Please write the names of any students you worked with at the top of each problem set.

Question 1

Solve the following questions about the specified Binomial (\(B\)), Uniform (\(U\)) and Normal (\(N\)) random variables:

\(Y \sim B(n=500, \pi=.45)\)

1. \(E[Y]\)

500*.45
#> [1] 225

2. \(V[Y]\)

500*.45*(1-.45)
#> [1] 123.75

3. \(P(Y=150)=\)?

dbinom(150, 500, .45 )
#> [1] 2.220032e-12

4. \(P(Y \leq 200)=\)?

pbinom(200, 500, .45)
#> [1] 0.01356437

5. \(P(200<Y<223)=\)?

pbinom(222, 500, .45) - pbinom(200, 500, .45) 
#> [1] 0.3980971

We want to add up the probability of 201,201,203….222. We do not want to include the probability of 223 (so we start with all the probability up to including 222) and we do not want to include the probaility of 200 (so we make sure to subtract off all the probability to the left of, and including, 200).

Visually:

out.nums <- c(195:200,223:227)
out.probs <- pbinom(out.nums, size=500, prob=.45)
in.nums <- 201:222
in.probs <- pbinom(in.nums, size=500, prob=.45)  
plot(out.nums, out.probs, col="firebrick", pch=16, ylim=c(-.1, .7))
points(in.nums, in.probs, col="forestgreen", pch=16)
segments(190,-.05, 200, -.05)
segments(190,-.1, 222, -.1)

6. \(P(200\leq Y \leq 223)=\)?

pbinom(223, 500, .45) - pbinom(199, 500, .45) 
#> [1] 0.436247

We want to add up the probability of 200,201,201,203….223. We now want to include the exact probability of 223 (so we start with all the probability up to including 223) and we do want to include the probability of 200 (so we make sure not to subtract off it’s probability so we subtract off all the probability to the left of, and including, 199).

Visually:

out.nums <- c(195:199,224:227)
out.probs <- pbinom(out.nums, size=500, prob=.45)
in.nums <- 200:223
in.probs <- pbinom(in.nums, size=500, prob=.45)  
plot(out.nums, out.probs, col="firebrick", pch=16, ylim=c(-.1, .7))
points(in.nums, in.probs, col="forestgreen", pch=16)
segments(190,-.05, 199, -.05)
segments(190,-.1, 223, -.1)

\(Q \sim U(min=10, max=200)\)

7. \(E[Q]\)

(10+200)/2
#> [1] 105

8. \(V[Q]\)

((200-10)^2)/12
#> [1] 3008.333

1. \(P(Q=12)=\)?

dunif(12, min=10, max=200)
#> [1] 0.005263158

This gives an answer because it is the graphing value of the PDF at this value, but the correct answer is 0, because the probability of any specific value of a continuous RV is 0.

10. \(P(12<Q<20)=\)?

punif(20, 10,200) - punif(12, 10,200)
#> [1] 0.04210526

11. \(P(12\leq Q \leq20)=\)?

Trick question! Same answer. Because the probability of being exactly equal is zero this doesn’t change the way we calculate this at all.

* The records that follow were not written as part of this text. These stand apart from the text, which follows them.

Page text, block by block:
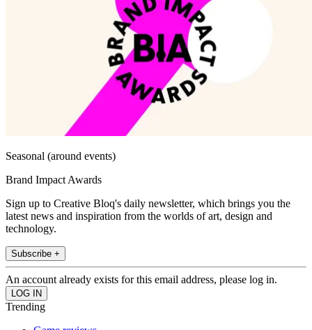
Seasonal (around events)
Brand Impact Awards
Sign up to Creative Bloq's daily newsletter, which brings you the
latest news and inspiration from the worlds of art, design and
technology.
Subscribe +
An account already exists for this email address, please log in.
Trending
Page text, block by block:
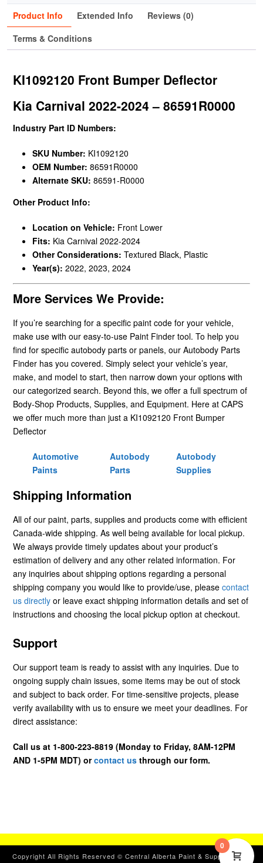
Product Info Extended Info
Reviews (0)
Terms & Conditions
KI1092120 Front Bumper Deflector
Kia Carnival 2022-2024 – 86591R0000
Industry Part ID Numbers:
SKU Number: KI1092120
OEM Number: 86591R0000
Alternate SKU: 86591-R0000
Other Product Info:
Location on Vehicle: Front Lower
Fits: Kia Carnival 2022-2024
Other Considerations: Textured Black, Plastic
Year(s): 2022, 2023, 2024
More Services We Provide:
If you’re searching for a specific paint code for your vehicle,
make use with our easy-to-use Paint Finder tool. To help you
find for specific autobody parts or panels, our Autobody Parts
Finder has you covered. Simply select your vehicle’s year,
make, and model to start, then narrow down your options with
our categorized search. Beyond this, we offer a full spectrum of
Body-Shop Products, Supplies, and Equipment. Here at CAPS
we offer much more than just a KI1092120 Front Bumper
Deflector
Automotive
Paints
Autobody
Parts
Autobody
Supplies
Shipping Information
All of our paint, parts, supplies and products come with efficient
Canada-wide shipping. As well being available for local pickup.
We always provide timely updates about your product’s
estimation of delivery and any other related information. For
any inquiries about shipping options regarding a personal
shipping company you would like to provide/use, please contact
us directly or leave exact shipping information details and set of
instructions and choosing the local pickup option at checkout.
Support
Our support team is ready to assist with any inquiries. Due to
ongoing supply chain issues, some items may be out of stock
and subject to back order. For time-sensitive projects, please
verify availability with us to ensure we meet your deadlines. For
direct assistance:
Call us at 1-800-223-8819 (Monday to Friday, 8AM-12PM
AND 1-5PM MDT) orcontact us through our form.
Copyright All Rights Reserved © Central Alberta Paint & Supplies, Ltd.
0
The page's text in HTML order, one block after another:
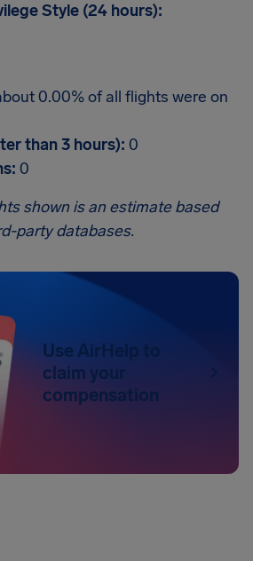
Style (24 hours):
0.00% of all flights were on
than 3 hours): 0
0
shown is an estimate based
party databases.
Use AirHelp to
claim your
compensation
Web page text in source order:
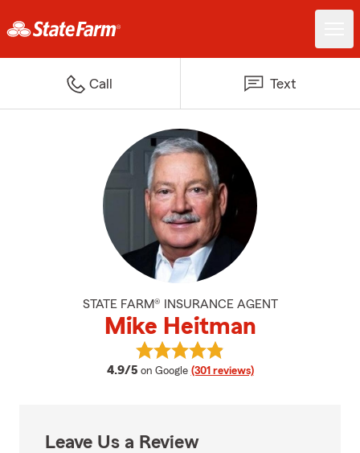
Call Text
STATE FARM® INSURANCE AGENT
Mike Heitman
4.9/5 average rating
on Google (301 reviews)
View Mike Heitman's reviews on
Leave Us a Review
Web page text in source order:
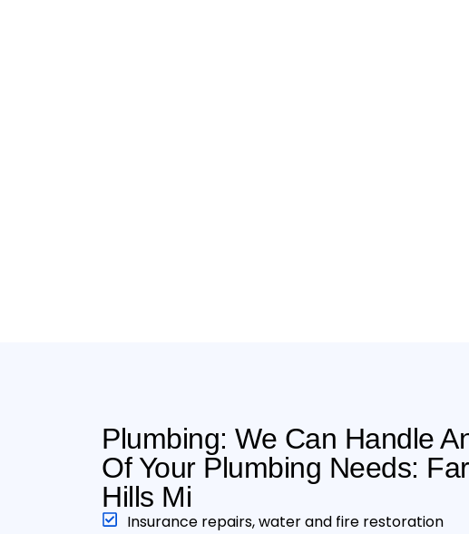
Plumbing: We Can Handle
Of Your Plumbing Needs:
Hills Mi
Insurance repairs, water and fire restoration

punif(20, 10,200) - punif(12, 10,200)
#> [1] 0.04210526

\(X \sim N(\mu=26, \sigma^2=49)\)

12. \(p(X>30) =\) ?

pnorm(30,26,7, lower.tail=F)
#> [1] 0.2838546

13. \(p(24 < X < 30) =\) ?

pnorm(30, 26, 7) - pnorm(24, 26, 7)
#> [1] 0.3285969

14. Solve for \(i\) where \(p(X<i)=.75\)

qnorm(.75, 26,7)
#> [1] 30.72143

15. Solve for \(i,j\) where \(p(i<X<j)=.85\)

.925-.075
#> [1] 0.85
qnorm(.075, 26,7)
#> [1] 15.92328
qnorm(.925, 26,7)
#> [1] 36.07672

16. Solve for \(c\) such that \(p(X < 45) = p(Z < c)\), where \(Z \sim N(0, 1)\)

#What probability is less than 45 in this normal distribution?
pnorm(45, 26,7)
#> [1] 0.9966791

#For the standard normal, what puts that amount of probability in the left tail?
qnorm(pnorm(45, 26,7))
#> [1] 2.714286

Question 2

Women’s height is normally distributed with mean of 64 and a standard deviation of 3. Using this linked table, and without using R (you can use it as a calculator but can’t use the norm functions): what is the approximate probability a woman has a height between 63 and 66 inches? In a few sentence describe how you got your answer.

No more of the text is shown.